Provided records Start Marker
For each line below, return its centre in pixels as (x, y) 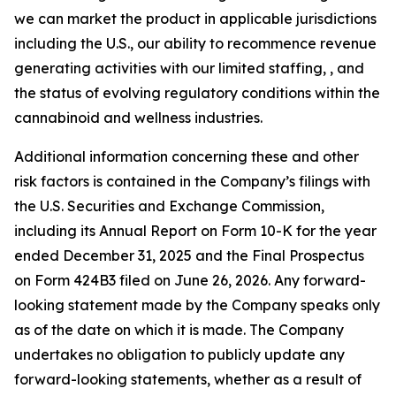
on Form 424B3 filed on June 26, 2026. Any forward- (190, 280)
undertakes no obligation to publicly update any (179, 354)
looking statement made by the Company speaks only (197, 305)
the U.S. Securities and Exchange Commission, (169, 206)
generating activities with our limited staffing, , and (189, 68)
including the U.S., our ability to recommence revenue (195, 43)
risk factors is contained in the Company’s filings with (192, 181)
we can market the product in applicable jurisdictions (195, 19)
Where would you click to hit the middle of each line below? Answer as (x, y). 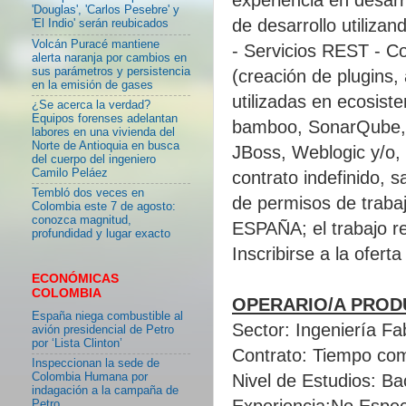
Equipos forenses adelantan (105, 118)
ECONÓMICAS (75, 279)
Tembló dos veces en (88, 193)
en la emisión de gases (92, 85)
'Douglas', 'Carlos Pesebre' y (106, 10)
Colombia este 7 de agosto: (104, 207)
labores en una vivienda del (103, 132)
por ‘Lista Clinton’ (77, 343)
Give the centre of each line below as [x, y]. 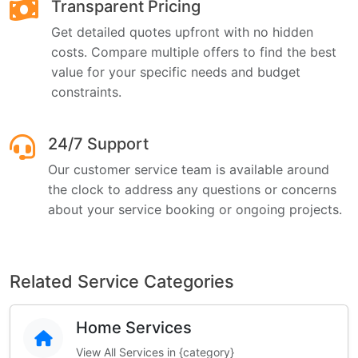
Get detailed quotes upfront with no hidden [182, 32]
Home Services [134, 328]
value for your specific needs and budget [176, 72]
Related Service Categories [122, 281]
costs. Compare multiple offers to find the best [194, 52]
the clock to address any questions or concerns [192, 189]
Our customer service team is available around [189, 169]
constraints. [86, 92]
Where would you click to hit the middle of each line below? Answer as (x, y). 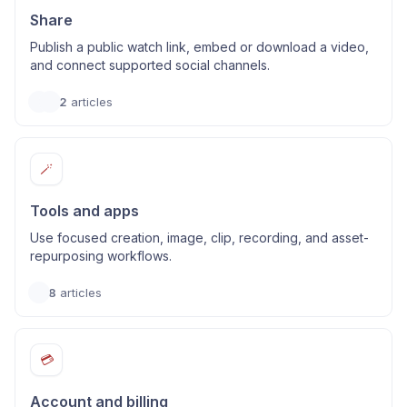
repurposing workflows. (101, 256)
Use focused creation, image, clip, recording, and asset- (199, 238)
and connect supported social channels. (150, 65)
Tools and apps (84, 211)
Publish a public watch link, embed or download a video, (199, 47)
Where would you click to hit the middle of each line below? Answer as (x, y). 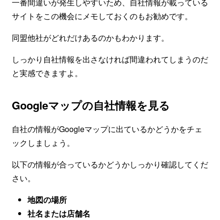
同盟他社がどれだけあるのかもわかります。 (90, 38)
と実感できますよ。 (47, 73)
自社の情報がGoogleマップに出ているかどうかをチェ (107, 129)
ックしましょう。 (43, 143)
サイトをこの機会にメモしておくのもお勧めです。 (102, 16)
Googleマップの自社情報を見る (91, 105)
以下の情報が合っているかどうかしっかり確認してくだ (110, 164)
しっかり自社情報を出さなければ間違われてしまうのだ (110, 59)
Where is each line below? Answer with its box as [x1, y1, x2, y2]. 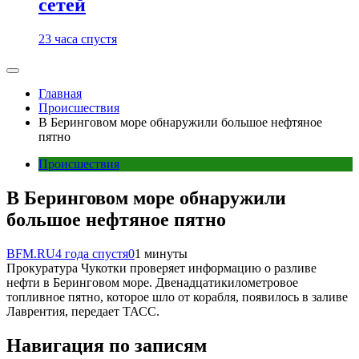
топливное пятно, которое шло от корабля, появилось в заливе [6, 289, 348, 304]
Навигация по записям [6, 334, 207, 356]
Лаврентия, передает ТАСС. [6, 304, 159, 318]
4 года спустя [55, 246, 128, 260]
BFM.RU [6, 246, 55, 260]
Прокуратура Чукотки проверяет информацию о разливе [6, 260, 317, 275]
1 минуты [135, 246, 188, 260]
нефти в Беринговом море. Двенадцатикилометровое [6, 275, 298, 289]
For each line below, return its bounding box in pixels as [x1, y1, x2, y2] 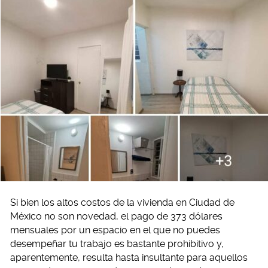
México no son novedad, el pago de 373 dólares [10, 211, 223, 222]
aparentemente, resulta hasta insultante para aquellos [10, 252, 248, 263]
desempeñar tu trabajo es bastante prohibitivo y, [10, 238, 224, 249]
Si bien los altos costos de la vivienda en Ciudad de [10, 197, 234, 208]
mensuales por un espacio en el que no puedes [10, 224, 220, 236]
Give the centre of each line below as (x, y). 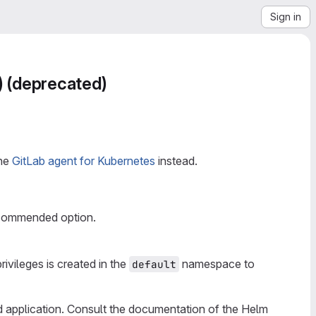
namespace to (218, 264)
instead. (176, 161)
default (154, 264)
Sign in (286, 17)
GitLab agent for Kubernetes (84, 161)
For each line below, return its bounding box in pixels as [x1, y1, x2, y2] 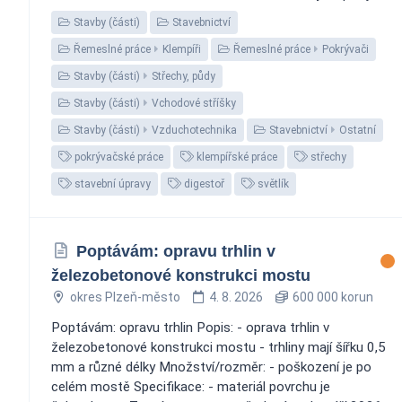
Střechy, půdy [152, 69, 215, 83]
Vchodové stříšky [152, 96, 236, 109]
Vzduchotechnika [152, 123, 237, 136]
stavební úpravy [72, 177, 151, 190]
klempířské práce [194, 150, 277, 163]
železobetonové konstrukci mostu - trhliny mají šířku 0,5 [51, 338, 386, 355]
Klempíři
Provided records End Marker
Directions for this task ▸ Since the listing holds pictures, return everything else in it exactly and omit those.

Problem solution ▸
For each line below, return its centre in pixels as (x, y) 
on Form 424B3 filed on June 26, 2026. Any forward- (190, 280)
undertakes no obligation to publicly update any (179, 354)
looking statement made by the Company speaks only (197, 305)
the U.S. Securities and Exchange Commission, (169, 206)
generating activities with our limited staffing, , and (189, 68)
including the U.S., our ability to recommence revenue (195, 43)
risk factors is contained in the Company’s filings with (192, 181)
we can market the product in applicable jurisdictions (195, 19)
Where would you click to hit the middle of each line below? Answer as (x, y). 
Equipos forenses adelantan (105, 118)
ECONÓMICAS (75, 279)
Tembló dos veces en (88, 193)
en la emisión de gases (92, 85)
'Douglas', 'Carlos Pesebre' y (106, 10)
Colombia este 7 de agosto: (104, 207)
labores en una vivienda del (103, 132)
por ‘Lista Clinton’ (77, 343)
Give the centre of each line below as [x, y]. 
Get detailed quotes upfront with no hidden [182, 32]
Home Services [134, 328]
value for your specific needs and budget [176, 72]
Related Service Categories [122, 281]
costs. Compare multiple offers to find the best [194, 52]
the clock to address any questions or concerns [192, 189]
Our customer service team is available around [189, 169]
constraints. [86, 92]
Where would you click to hit the middle of each line below? Answer as (x, y). 
repurposing workflows. (101, 256)
Use focused creation, image, clip, recording, and asset- (199, 238)
and connect supported social channels. (150, 65)
Tools and apps (84, 211)
Publish a public watch link, embed or download a video, (199, 47)
Where would you click to hit the middle of each line below? Answer as (x, y). 
同盟他社がどれだけあるのかもわかります。 (90, 38)
と実感できますよ。 (47, 73)
自社の情報がGoogleマップに出ているかどうかをチェ (107, 129)
ックしましょう。 (43, 143)
サイトをこの機会にメモしておくのもお勧めです。 (102, 16)
Googleマップの自社情報を見る (91, 105)
以下の情報が合っているかどうかしっかり確認してくだ (110, 164)
しっかり自社情報を出さなければ間違われてしまうのだ (110, 59)
Where is each line below? Answer with its box as [x1, y1, x2, y2]. 
топливное пятно, которое шло от корабля, появилось в заливе [6, 289, 348, 304]
Навигация по записям [6, 334, 207, 356]
Лаврентия, передает ТАСС. [6, 304, 159, 318]
4 года спустя [55, 246, 128, 260]
BFM.RU [6, 246, 55, 260]
Прокуратура Чукотки проверяет информацию о разливе [6, 260, 317, 275]
1 минуты [135, 246, 188, 260]
нефти в Беринговом море. Двенадцатикилометровое [6, 275, 298, 289]
For each line below, return its bounding box in pixels as [x1, y1, x2, y2] 
México no son novedad, el pago de 373 dólares [10, 211, 223, 222]
aparentemente, resulta hasta insultante para aquellos [10, 252, 248, 263]
desempeñar tu trabajo es bastante prohibitivo y, [10, 238, 224, 249]
Si bien los altos costos de la vivienda en Ciudad de [10, 197, 234, 208]
mensuales por un espacio en el que no puedes [10, 224, 220, 236]
Give the centre of each line below as (x, y). 
namespace to (218, 264)
instead. (176, 161)
default (154, 264)
Sign in (286, 17)
GitLab agent for Kubernetes (84, 161)
For each line below, return its bounding box in pixels as [x1, y1, x2, y2] 
Střechy, půdy [152, 69, 215, 83]
Vchodové stříšky [152, 96, 236, 109]
Vzduchotechnika [152, 123, 237, 136]
stavební úpravy [72, 177, 151, 190]
klempířské práce [194, 150, 277, 163]
železobetonové konstrukci mostu - trhliny mají šířku 0,5 [51, 338, 386, 355]
Klempíři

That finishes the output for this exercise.